进一步分析,假如把我们自定义的transformerConverter放入jpmml-spark库的feature中,然后生成自己的jar包,这样是不是就行了呢,试了试,发现还是不行,首先在生成jar时,会报错:unable to guarantee security of recursive delete。试了一下强行生成jar包,然后放入自己的工程中,运行发现还是报错:Transformer class org.apache.spark.ml.feature.Mytransformer is not supporter。

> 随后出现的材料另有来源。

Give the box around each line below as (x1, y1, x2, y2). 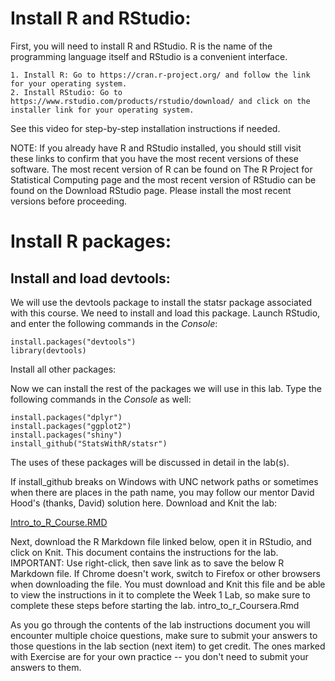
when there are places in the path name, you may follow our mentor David (10, 486, 315, 498)
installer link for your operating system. (10, 105, 195, 115)
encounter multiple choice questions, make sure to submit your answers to (10, 629, 318, 641)
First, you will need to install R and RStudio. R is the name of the (10, 40, 273, 52)
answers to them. (10, 661, 82, 673)
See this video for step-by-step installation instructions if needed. (10, 122, 281, 134)
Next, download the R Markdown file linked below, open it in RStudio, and (10, 535, 312, 547)
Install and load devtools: (10, 270, 171, 287)
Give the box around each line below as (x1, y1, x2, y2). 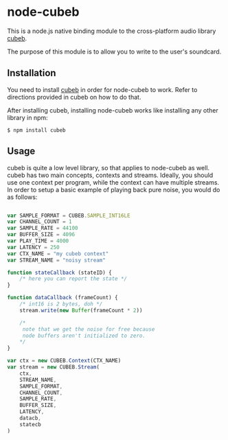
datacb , (19, 415, 41, 422)
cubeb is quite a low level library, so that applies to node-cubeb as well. (7, 163, 210, 172)
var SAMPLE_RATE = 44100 (7, 224, 78, 232)
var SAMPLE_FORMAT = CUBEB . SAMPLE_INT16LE (7, 212, 130, 219)
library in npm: (7, 113, 48, 121)
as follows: (7, 193, 38, 201)
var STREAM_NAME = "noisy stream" (7, 257, 106, 264)
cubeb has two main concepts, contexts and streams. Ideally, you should (7, 171, 214, 179)
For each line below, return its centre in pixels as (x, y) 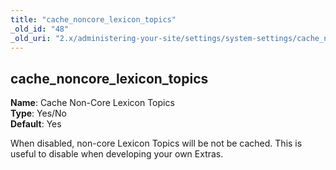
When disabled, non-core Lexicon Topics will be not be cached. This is (156, 143)
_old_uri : (31, 38)
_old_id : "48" (40, 29)
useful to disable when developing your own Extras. (117, 154)
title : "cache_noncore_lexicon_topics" (93, 19)
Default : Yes (36, 124)
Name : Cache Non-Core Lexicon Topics (92, 103)
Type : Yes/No (39, 113)
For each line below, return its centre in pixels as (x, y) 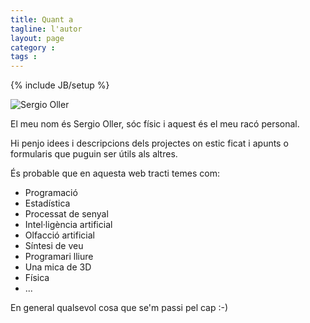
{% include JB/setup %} (60, 85)
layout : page (37, 38)
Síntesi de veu (54, 246)
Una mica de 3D (58, 267)
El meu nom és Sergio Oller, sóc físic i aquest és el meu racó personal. (155, 124)
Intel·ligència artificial (68, 225)
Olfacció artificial (59, 235)
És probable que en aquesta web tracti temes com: (115, 173)
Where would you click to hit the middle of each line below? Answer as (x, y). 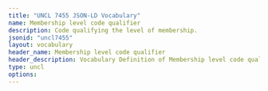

最后,还是选择直接问问jpmml-spark库的维护人员吧,更新中。。。。。。
——————————————————————————————————————————————————————
问题终于解决了,再更新一拨吧。。。。。。
在github上问了一下jpmml-spark库的维护人员,给我的回复是https://github.com/jpmml/jpmml-sparkml/issues/72(竟然有人在一个月前问过了(手动苦笑,不过这里得出一个经验,以后有问题就多看看这个开源库旁边的issue,我还是太菜了),维护人员效率很高,回答问题很快(问题发出去后,22s就给了回复),感谢大佬的帮助。。。。。。
可以清楚看到解决办法很简单:
1、用Scala写你自定义的transformer类;2、用java或scala写相应的transformer-to-pmml-converter类(这个其实就是一个converter类,可以仿照org.jpmml.sparkml.feature里的写);3、将前面写的两个类放在自己项目路径里,然后在META-INF/sparkml2pmml.properties提及它,当程序运行时,JPMML-SparkML就会register。(在META-INF里新建一个sparkml2pmml.properties,这个文件在ConverterFactory.class中会被解析成一个Map并赋值给converters变量,然后在这个文件里写一条语句,具体的写法可以参考官方写的,很容易:
org.apache.spark.ml.feature.Mytransformer = org.jpmml.sparkml.feature.MytransformerConverter
由于本人太垃圾了,导致在第3条里的register。。。困惑了很久,不知道怎么弄,然后又问了一下维护人员,他给出的答复是
图中他给了两种方法,但最后我并没有这样做(其实第二种方法在问之前我试过,直接修改源码生成jar包,但是生成jar包的过程中会报18个recursive错误和不安全警告,毕竟是dirty hacking,哈哈哈。。。。。。),而是在网上看到别人自定义自己的xgboost模型的做法是如何放置的这些文件才明白register.......这句话的意思:(就是上面的解释)https://blog.csdn.net/baifanwudi/article/details/86607906。
三种文件的路径结构:
自定义的transformer类:Mytransformer.scala
package org.apache.spark.ml.feature
import java.util.NoSuchElementException
import scala.collection.mutable
import scala.language.existentials
import org.apache.spark.SparkException
import org.apache.spark.annotation.Since
import org.apache.spark.ml.Transformer
import org.apache.spark.ml.attribute.{Attribute, AttributeGroup, NumericAttribute, UnresolvedAttribute}
import org.apache.spark.ml.linalg.{Vector, VectorUDT, Vectors}
import org.apache.spark.ml.param.{Param, ParamMap, ParamValidators}
import org.apache.spark.ml.param.shared._
import org.apache.spark.ml.util._
import org.apache.spark.mllib.linalg.Vectors
import org.apache.spark.sql.{DataFrame, Dataset, Row}
import org.apache.spark.sql.functions._
import org.apache.spark.sql.types._
//import org.apache.spark.annotation.Since
// 一定要有HasOutputCol,jpmml-spark里FeatureConverter.class的registerFeatures函数会用到,不然会报错; 到底是用HasInputCols还是HasInputCol,取决于你传入的参数是Array类型还是基本类型。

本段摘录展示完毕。